Adjusted for matching factors including age (year), sex (female, male), duration of insurance enrollment (year), region (Northeast, North Central, South, West, unknown), and prescription drug coverage (yes/no).

Additionally adjusted for employment status (full time/others), residence (urban, rural, unknown), health plan (PPO, HMO, others), Charlson comorbidity index without diabetes and cancer (continuous), and any of the following conditions between 91 days and 2 years before the index dates: IBD (yes/no), obesity (yes/no), family history of gastrointestinal cancer (yes/no), screening colonoscopy (yes/no), other colonoscopy (yes/no), and fecal occult blood test (yes/no).

Early signs/symptoms included any of the following conditions between 91 days and 2 years before the index dates: gastrointestinal bleeding, abdominal pain, anemia, change of bowel habits, diarrhea, constipation, and weight loss.

A total of 18 patients with type 2 diabetes (out of 302) among cases and 137 among controls (out of 1946) could not be classified as controlled, uncontrolled, or complicated.
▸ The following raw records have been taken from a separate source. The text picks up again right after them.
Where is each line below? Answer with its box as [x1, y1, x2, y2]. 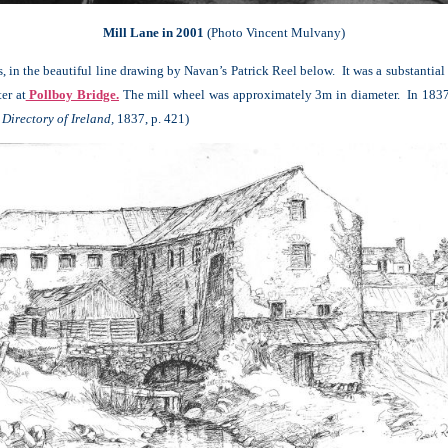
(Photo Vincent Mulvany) [204, 24, 345, 40]
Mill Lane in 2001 [103, 24, 204, 40]
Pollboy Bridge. [25, 86, 120, 102]
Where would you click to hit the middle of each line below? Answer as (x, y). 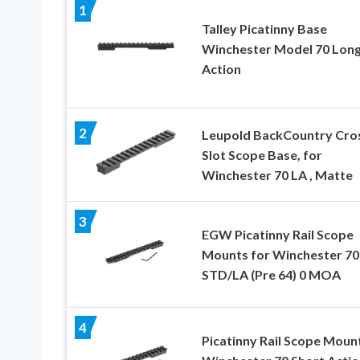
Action (221, 69)
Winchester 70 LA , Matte (277, 174)
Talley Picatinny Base (264, 29)
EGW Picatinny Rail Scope (277, 234)
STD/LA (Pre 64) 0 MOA (271, 274)
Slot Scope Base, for (262, 154)
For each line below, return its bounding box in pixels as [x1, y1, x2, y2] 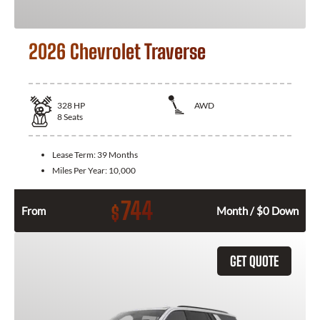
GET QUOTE [230, 252, 279, 269]
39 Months [97, 149, 138, 160]
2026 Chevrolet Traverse [29, 39, 206, 64]
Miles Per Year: [52, 164, 109, 176]
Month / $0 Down [216, 204, 299, 217]
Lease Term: [52, 149, 97, 160]
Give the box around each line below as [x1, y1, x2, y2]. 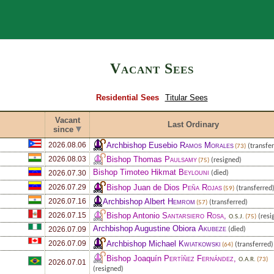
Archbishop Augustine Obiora [93, 223, 198, 233]
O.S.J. [229, 213, 244, 220]
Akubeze [198, 223, 226, 233]
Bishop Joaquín [106, 253, 164, 263]
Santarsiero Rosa [162, 210, 224, 220]
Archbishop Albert [103, 196, 168, 206]
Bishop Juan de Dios [106, 182, 182, 192]
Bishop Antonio [106, 210, 162, 220]
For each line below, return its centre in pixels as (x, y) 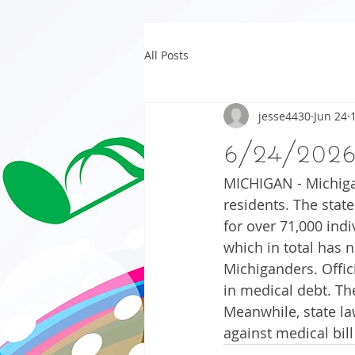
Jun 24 (330, 116)
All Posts (166, 55)
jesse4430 (284, 116)
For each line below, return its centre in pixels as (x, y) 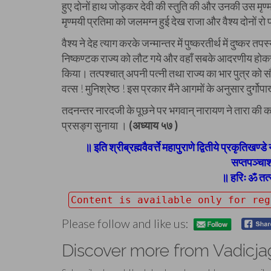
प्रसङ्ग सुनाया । (95, 125)
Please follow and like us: (125, 224)
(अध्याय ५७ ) (153, 125)
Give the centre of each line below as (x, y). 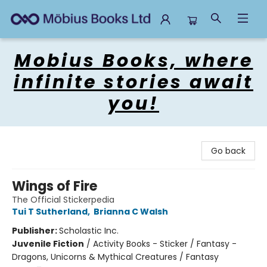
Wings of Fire (55, 186)
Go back (228, 151)
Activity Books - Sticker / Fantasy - (165, 244)
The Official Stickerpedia (63, 200)
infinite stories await (133, 82)
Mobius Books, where (133, 61)
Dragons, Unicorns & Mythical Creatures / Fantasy (115, 257)
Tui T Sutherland (50, 212)
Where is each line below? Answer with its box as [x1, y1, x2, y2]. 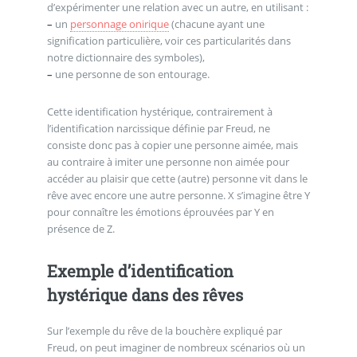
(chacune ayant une [168, 16, 265, 31]
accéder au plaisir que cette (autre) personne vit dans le [46, 171, 308, 186]
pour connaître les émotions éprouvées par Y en [46, 205, 274, 220]
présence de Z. [46, 222, 115, 237]
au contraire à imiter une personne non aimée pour [46, 155, 289, 170]
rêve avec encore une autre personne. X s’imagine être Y [46, 188, 310, 203]
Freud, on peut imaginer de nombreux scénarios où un [46, 339, 305, 355]
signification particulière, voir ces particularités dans [46, 33, 291, 48]
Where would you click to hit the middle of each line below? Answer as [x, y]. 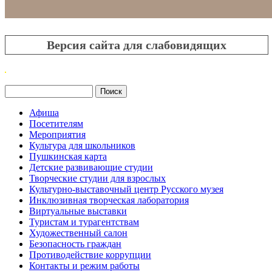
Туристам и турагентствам [84, 222]
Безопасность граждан [75, 244]
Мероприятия [57, 135]
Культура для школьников [82, 146]
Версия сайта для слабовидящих [137, 45]
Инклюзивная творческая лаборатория [109, 200]
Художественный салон [78, 233]
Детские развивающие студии [91, 168]
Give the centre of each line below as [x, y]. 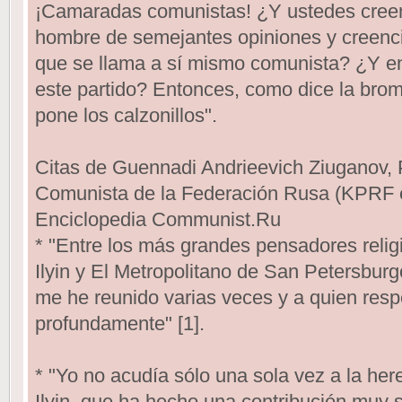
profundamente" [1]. [119, 323]
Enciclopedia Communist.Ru [157, 219]
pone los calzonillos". [126, 115]
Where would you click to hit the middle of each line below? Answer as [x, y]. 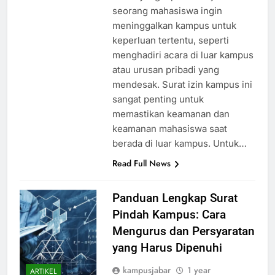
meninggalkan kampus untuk [174, 37]
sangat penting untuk [158, 110]
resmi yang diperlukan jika [169, 7]
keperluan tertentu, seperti [170, 52]
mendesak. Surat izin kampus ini [182, 96]
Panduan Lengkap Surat [175, 209]
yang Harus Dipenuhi [167, 259]
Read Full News [141, 175]
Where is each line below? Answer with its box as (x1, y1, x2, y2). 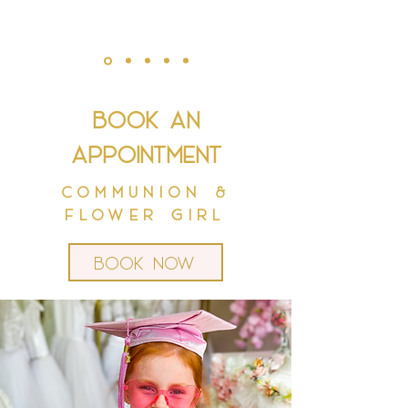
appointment (70, 138, 221, 168)
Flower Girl (65, 204, 227, 224)
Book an (92, 104, 199, 134)
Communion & (60, 181, 231, 201)
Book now (93, 250, 195, 273)
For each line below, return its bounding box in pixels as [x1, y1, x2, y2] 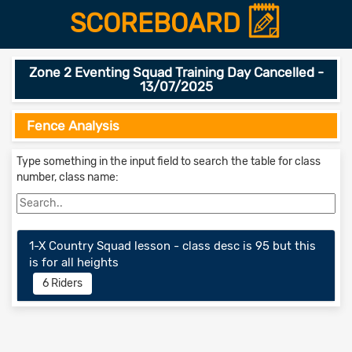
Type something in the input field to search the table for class [16, 155, 321, 169]
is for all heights [29, 255, 119, 270]
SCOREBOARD [70, 8, 247, 38]
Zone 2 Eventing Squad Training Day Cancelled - [28, 64, 324, 81]
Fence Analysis [27, 118, 119, 134]
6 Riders [42, 277, 82, 291]
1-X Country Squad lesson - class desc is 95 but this [29, 239, 316, 254]
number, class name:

We further evaluated the association between type 2 diabetes and early-onset CRC as per anatomical location of the CRC (Table 3). The positive association was largely driven by proximal colon (OR = 1.35, 95% CI: 1.03–1.77) and distal colon cancer (OR = 1.67, 95% CI: 1.30–2.15) while not apparent for rectal cancer (OR = 1.13, 95% CI: 0.92–1.40).

Table 3.

Type 2 Diabetes and Risk of Early-onset Colorectal Cancer as Per Anatomical Site

Anatomical site	Participants with type 2 diabetes, no. (%)		Multivariable adjusted OR (95% CI)^a	Multivariable adjusted OR (95% CI)^b
Anatomical site	Cases	Controls	Multivariable adjusted OR (95% CI)^a	Multivariable adjusted OR (95% CI)^b
Colon cancer^c	204 (5.3)	1946 (3.7)	1.43 (1.23–1.66)	1.32 (1.13–1.54)
Proximal colon	60 (5.2)	1946 (3.7)	1.48 (1.14–1.93)	1.35 (1.03–1.77)
Distal colon	72 (6.5)	1946 (3.7)	1.72 (1.35–2.19)	1.67 (1.30–2.15)
Unspecified colon	72 (4.6)	1946 (3.7)	1.19 (0.94–1.52)	1.06 (0.83–1.36)
Rectal cancer^c	94 (4.6)	1946 (3.7)	1.22 (0.99–1.50)	1.13 (0.92–1.40)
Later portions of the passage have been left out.